── Entries shown ──

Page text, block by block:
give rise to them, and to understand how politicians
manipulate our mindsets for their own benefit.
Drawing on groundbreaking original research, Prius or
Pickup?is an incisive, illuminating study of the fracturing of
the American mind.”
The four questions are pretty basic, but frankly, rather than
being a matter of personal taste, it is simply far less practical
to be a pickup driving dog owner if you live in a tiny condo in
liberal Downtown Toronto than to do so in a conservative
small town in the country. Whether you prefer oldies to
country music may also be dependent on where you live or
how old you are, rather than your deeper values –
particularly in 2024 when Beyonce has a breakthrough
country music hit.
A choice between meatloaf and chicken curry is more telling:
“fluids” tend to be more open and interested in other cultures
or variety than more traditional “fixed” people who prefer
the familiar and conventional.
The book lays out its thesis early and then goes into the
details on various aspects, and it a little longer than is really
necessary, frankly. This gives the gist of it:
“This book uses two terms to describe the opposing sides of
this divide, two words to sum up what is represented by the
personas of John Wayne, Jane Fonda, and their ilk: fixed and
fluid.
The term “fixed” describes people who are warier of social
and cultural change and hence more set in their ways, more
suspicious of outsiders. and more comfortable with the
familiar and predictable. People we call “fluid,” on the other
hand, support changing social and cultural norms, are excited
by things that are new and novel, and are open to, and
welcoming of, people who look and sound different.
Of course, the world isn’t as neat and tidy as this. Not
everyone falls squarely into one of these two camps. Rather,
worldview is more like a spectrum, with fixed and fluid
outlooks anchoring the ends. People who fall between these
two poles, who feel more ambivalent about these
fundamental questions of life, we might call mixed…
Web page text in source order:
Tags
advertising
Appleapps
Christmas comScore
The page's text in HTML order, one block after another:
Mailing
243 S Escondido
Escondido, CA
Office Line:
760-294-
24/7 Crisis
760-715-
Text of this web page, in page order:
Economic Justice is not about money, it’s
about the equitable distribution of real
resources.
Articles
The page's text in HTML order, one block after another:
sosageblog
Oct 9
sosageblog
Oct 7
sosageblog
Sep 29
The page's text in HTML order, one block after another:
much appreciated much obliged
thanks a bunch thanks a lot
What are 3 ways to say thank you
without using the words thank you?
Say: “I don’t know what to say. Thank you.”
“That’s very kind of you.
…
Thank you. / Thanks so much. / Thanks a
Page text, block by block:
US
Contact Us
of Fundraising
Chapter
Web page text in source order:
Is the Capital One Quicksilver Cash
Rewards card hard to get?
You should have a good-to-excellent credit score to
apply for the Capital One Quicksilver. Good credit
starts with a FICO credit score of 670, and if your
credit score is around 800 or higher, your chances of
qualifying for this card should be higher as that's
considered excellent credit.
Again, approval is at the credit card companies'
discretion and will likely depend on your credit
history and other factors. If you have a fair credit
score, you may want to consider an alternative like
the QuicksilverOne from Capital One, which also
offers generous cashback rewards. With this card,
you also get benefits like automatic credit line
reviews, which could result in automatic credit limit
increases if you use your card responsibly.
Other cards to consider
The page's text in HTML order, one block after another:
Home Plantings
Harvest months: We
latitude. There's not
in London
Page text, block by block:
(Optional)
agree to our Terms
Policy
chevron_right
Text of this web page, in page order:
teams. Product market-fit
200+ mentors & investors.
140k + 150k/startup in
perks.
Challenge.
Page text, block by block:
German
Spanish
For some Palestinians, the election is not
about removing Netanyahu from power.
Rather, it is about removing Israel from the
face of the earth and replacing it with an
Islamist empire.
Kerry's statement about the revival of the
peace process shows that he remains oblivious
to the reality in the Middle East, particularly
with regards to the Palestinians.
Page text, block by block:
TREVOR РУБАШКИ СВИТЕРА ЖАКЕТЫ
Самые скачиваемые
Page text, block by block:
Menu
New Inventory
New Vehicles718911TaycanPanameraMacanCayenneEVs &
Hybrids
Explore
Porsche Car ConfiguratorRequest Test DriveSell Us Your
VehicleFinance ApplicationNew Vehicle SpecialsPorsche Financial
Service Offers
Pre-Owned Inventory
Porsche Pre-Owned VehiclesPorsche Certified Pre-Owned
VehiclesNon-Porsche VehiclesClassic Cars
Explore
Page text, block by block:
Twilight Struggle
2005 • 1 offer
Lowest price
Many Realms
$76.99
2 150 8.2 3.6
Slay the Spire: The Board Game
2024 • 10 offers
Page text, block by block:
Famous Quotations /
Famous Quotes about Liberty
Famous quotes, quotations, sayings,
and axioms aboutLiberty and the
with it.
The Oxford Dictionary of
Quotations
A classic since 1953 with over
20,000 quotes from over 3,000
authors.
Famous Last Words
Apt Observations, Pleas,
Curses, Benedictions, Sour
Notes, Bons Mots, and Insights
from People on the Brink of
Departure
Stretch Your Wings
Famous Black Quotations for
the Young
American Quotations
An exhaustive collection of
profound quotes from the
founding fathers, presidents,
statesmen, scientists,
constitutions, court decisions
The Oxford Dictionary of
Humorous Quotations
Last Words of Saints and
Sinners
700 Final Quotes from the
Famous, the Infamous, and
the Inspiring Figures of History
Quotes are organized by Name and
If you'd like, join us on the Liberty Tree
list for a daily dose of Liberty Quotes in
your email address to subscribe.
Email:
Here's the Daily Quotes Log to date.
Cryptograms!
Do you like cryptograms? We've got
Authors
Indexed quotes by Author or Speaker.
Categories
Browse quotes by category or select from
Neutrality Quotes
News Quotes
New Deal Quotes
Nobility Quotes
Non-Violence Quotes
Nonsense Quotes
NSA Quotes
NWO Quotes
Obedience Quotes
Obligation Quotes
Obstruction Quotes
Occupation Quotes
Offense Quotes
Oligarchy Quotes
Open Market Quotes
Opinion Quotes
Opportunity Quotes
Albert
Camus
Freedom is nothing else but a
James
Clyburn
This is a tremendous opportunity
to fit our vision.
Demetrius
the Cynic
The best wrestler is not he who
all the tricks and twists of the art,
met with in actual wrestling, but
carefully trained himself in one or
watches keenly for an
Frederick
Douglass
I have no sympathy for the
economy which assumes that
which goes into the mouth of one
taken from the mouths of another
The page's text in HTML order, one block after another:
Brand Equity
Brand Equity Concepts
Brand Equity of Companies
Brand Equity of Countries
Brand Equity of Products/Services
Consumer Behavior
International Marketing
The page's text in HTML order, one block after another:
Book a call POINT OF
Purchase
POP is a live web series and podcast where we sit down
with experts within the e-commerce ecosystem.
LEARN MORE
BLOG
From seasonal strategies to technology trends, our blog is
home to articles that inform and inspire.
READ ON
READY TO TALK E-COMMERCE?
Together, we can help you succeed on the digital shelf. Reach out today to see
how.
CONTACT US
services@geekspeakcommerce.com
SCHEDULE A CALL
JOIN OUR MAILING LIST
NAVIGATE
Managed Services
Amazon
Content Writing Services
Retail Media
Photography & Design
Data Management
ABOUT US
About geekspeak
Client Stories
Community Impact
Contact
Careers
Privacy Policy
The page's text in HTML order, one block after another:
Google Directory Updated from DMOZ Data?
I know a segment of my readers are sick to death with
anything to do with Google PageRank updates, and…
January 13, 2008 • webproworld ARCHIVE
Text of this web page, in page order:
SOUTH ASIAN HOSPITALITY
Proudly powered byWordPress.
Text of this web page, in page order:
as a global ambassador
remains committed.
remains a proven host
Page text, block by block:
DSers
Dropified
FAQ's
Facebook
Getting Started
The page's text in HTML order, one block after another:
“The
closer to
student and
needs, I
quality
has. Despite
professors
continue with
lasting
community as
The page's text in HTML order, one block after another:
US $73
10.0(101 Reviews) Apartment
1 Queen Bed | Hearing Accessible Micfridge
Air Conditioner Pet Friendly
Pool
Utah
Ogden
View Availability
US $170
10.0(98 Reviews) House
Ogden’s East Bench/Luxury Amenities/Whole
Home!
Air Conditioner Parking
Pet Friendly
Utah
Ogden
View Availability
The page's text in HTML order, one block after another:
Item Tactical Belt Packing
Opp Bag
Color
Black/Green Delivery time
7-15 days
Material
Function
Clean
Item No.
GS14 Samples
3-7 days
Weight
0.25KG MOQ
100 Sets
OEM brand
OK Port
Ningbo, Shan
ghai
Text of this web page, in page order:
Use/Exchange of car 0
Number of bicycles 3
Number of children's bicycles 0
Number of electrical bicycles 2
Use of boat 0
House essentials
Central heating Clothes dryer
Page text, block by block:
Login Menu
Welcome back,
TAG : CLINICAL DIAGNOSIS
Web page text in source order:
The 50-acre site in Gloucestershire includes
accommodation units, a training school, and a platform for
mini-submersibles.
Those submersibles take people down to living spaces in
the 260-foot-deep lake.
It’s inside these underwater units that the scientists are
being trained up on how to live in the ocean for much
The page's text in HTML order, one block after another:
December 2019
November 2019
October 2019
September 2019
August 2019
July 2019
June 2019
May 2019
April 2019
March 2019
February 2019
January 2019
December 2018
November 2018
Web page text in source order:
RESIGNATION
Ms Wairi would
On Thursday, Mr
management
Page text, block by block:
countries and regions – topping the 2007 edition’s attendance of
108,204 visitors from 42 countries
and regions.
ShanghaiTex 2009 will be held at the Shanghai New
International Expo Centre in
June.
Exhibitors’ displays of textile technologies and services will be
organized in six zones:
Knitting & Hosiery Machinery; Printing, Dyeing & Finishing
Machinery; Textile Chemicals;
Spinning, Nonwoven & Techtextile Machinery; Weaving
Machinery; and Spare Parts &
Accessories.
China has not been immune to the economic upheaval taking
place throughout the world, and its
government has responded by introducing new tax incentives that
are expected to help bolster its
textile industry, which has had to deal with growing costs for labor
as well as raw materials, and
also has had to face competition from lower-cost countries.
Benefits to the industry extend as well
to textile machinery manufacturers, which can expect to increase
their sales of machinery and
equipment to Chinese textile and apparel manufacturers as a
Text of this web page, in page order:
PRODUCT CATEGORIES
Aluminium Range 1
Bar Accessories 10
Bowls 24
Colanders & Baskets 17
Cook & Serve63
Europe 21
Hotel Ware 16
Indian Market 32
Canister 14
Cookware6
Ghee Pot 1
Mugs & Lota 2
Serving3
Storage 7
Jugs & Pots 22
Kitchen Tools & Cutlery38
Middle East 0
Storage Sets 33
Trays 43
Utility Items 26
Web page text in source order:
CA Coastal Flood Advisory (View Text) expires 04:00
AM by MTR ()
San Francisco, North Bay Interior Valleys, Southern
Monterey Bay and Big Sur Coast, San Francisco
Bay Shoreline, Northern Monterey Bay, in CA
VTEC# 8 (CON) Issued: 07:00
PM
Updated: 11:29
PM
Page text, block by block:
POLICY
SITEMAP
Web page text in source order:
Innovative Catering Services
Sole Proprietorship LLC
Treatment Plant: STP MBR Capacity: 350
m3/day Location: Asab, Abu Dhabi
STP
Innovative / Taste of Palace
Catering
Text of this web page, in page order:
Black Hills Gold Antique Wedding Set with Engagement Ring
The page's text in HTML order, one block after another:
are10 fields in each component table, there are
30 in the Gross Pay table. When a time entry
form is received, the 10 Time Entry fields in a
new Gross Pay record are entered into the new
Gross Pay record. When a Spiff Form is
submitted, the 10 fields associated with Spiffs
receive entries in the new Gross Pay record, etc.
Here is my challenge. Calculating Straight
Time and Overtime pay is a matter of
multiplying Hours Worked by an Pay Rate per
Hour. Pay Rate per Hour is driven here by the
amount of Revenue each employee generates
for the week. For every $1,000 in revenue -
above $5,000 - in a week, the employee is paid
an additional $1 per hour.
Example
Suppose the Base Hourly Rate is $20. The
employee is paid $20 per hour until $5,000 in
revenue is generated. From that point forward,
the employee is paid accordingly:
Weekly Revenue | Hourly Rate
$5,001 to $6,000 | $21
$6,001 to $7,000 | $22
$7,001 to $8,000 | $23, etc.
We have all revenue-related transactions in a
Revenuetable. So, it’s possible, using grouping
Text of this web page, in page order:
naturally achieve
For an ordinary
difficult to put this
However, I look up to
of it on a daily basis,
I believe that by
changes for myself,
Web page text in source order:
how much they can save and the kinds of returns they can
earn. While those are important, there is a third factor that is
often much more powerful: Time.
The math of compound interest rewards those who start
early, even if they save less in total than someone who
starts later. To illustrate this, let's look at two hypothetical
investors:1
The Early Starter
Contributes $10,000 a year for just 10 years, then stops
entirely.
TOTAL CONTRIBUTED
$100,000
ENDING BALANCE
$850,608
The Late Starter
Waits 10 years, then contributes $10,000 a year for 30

───

— Work to complete —
Go through the entries and copy every line that has "units".

— Solution to this exercise —
accommodation units, a training school, and a platform for
It’s inside these underwater units that the scientists are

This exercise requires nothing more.